Here is the final program:

CPU Address ROM Address Data
0x8000 0x0000 A9 FF
0x8002 0x0002 8D 03 40
0x8005 0x0005 A9 02
0x8007 0x0007 8D 01 40
0x800A 0x000A A9 05
0x800C 0x000C 8D 01 40
0x800F 0x000F 4C 05 80
0xFFFC 0x7FFC 00
0xFFFD 0x7FFD 80

We can see that the LDA #$02 instruction ends up at address 0x8005, so that is the address we give to JMP. I program the ROM using the setup defined earlier and reinstall it in the circuit.

The VIA test program written into the ROM

Before installing the VIA, I verify that the Chip Select logic works correctly and that the program is valid. I connect the Arduino to the bus and observe the signals, still monitoring only the first four address lines. Here is what I captured:

Address (theory) Addresse (observed) R/W Data
0xFFFc 0xc R 0x00
0xFFFd 0xd R 0x80
0x8000 0x0 R 0xa9
0x8001 0x1 R 0xff
0x8002 0x2 R 0x8d
0x8003 0x3 R 0x03
0x8004 0x4 R 0x40
0x4003 0x3 W 0xff
0x8005 0x5 R 0xa9
0x8006 0x6 R 0x02
0x8007 0x7 R 0x8d
0x8008 0x8 R 0x01
0x8009 0x9 R 0x40
0x4001 0x1 W 0x02
0x800a 0xa R 0xa9
0x800b 0xb R 0x05
0x800c 0xc R 0x8d
0x800d 0xd R 0x01
0x800e 0xe R 0x40
0x4001 0x1 W 0x05
0x800f 0xf R 0x4c
0x8010 0x0 R 0x05
0x8011 0x1 R 0x80
0x8005 0x5 R 0xa9
0x8006 0x6 R 0x02
0x8007 0x7 R 0x8d
0x8008 0x8 R 0x01
0x8009 0x9 R 0x40
0x4001 0x1 W 0x02
0x800a 0xa R 0xa9
0x800b 0xb R 0x05
0x800c 0xc R 0x8d
0x800d 0xd R 0x01
0x800e 0xe R 0x40
0x4001 0x1 W 0x05
0x800f 0xf R 0x4c
0x8010 0x0 R 0x05
0x8011 0x1 R 0x80

The results are exactly as expected.

Installing the VIA

Finally here we are. I place the 6522 on a small breadboard and immediately connect VDD and VSS. I add three LEDs with their resistors and connect them to the first three outputs of Port A. I then go through the remaining pins. We need to connect:

  • the 8 data lines (D0 to D7)
  • the 4 address lines (A0 to A3)
  • the read/write signal (/RW)
  • the clock (PHI2)
  • the reset signal (/RES)
  • CS1 and /CS2

Until now we did not used the read/write signal (/RW) because the ROM is read-only, we only read from it. The VIA, however, supports both reading and writing, even though our test program only performs writes for now. The clock and reset signals can be connected directly to the corresponding signals on the 6502. I wire everything up, with the Arduino continuing to provide the clock signal as usual.
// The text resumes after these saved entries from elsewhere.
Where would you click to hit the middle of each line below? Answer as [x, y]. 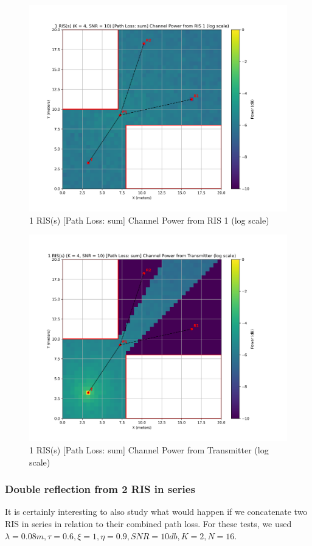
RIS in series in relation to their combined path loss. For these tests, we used [148, 523]
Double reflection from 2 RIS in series [100, 489]
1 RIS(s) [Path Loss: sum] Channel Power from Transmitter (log [149, 450]
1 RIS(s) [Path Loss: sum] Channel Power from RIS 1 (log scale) [149, 220]
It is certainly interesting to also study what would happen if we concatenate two [156, 512]

I start the system, perform a reset, and nothing happens. The LEDs remain off. This leaves me puzzled. I first check the LEDs by directly connecting them to 5V, and they light up correctly. Next I monitor the VIA outputs with the Arduino, and they all remain at zero. I also verify the CS1, /CS2, clock, and /RW signals, and everything appears correct. /RW stays high most of the time to indicate reads, and occasionally goes low for exactly one cycle during writes. Similar things for CS1 and /CS2.
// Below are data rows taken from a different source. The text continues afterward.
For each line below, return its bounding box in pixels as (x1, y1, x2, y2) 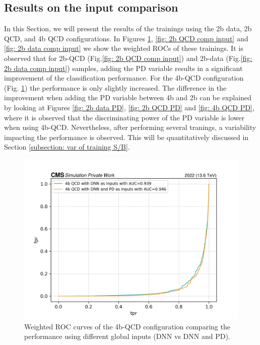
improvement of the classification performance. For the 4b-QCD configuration (4, 73, 244, 83)
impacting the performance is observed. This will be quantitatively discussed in (4, 131, 249, 142)
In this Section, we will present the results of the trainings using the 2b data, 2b (4, 23, 252, 34)
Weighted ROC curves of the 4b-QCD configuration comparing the (24, 321, 230, 331)
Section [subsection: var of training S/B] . (4, 142, 130, 152)
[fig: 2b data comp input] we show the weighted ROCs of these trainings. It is (4, 43, 243, 53)
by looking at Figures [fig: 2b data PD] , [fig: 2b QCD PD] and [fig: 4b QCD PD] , (4, 102, 254, 112)
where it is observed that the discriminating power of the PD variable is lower (4, 112, 244, 122)

I decide to try driving the VIA directly from the Arduino, both to verify that I can make it work manually and to confirm that the test program is indeed sending the correct commands. On the breadboard I force CS1 high, /CS2 low, and /RW low. In the Arduino code I perform a reset by pulling /RES low and generating a few clock cycles, then send the bytes needed to configure Port A. Still nothing. I try Port B instead. Still nothing. At this point I begin to suspect that the VIA I got may be defective.

I then attempt to read inputs from the ports. I modify the code to support both reading and writing through /RW that I connect to the Arduino, and connect 5V directly to one of the input pins. That’s when I realize the LEDs are still connected to Port A while I’ve moved to Port B. I fix that and repeat the previous tests, but still nothing. I perform the input read test and get 0. At this point I’m genuinely perplexed.
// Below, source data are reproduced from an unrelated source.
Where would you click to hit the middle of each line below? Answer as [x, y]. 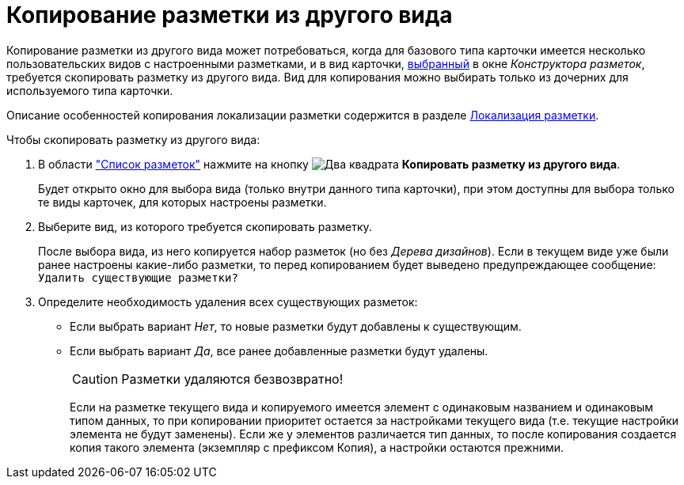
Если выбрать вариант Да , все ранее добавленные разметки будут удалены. [279, 350]
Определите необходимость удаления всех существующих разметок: [228, 301]
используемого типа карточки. [90, 90]
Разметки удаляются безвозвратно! [232, 379]
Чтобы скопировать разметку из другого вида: [133, 139]
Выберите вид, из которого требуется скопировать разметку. [205, 226]
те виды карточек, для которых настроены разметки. [182, 202]
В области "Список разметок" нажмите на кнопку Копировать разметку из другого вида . [329, 164]
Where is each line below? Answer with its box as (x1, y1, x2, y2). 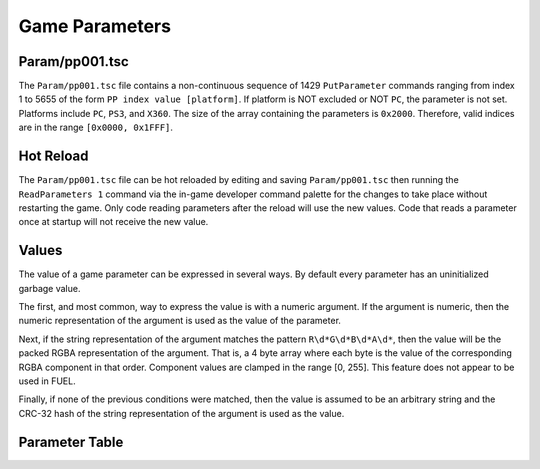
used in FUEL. (18, 375, 76, 387)
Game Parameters (18, 15, 172, 37)
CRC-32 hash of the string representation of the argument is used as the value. (18, 407, 345, 419)
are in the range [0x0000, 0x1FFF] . (18, 121, 174, 134)
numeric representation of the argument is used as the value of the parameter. (18, 315, 342, 327)
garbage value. (18, 282, 81, 294)
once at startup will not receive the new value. (18, 216, 209, 228)
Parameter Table (18, 433, 124, 450)

The VIA connected directly to the Arduino

Part of the VIA test code

Arduino code is available on GitHub.

What’s Next

I haven’t managed to get the 6522 working, but after rewatching Ben Eater’s video where he uses it, I got the idea of building a latch like the one he demonstrated in this video and trying to interface it with the CPU. It’s an interesting exercise. If it works, it will provide a first CPU-controlled output device, which means I can finally observe results directly and start writing programs that actually do something.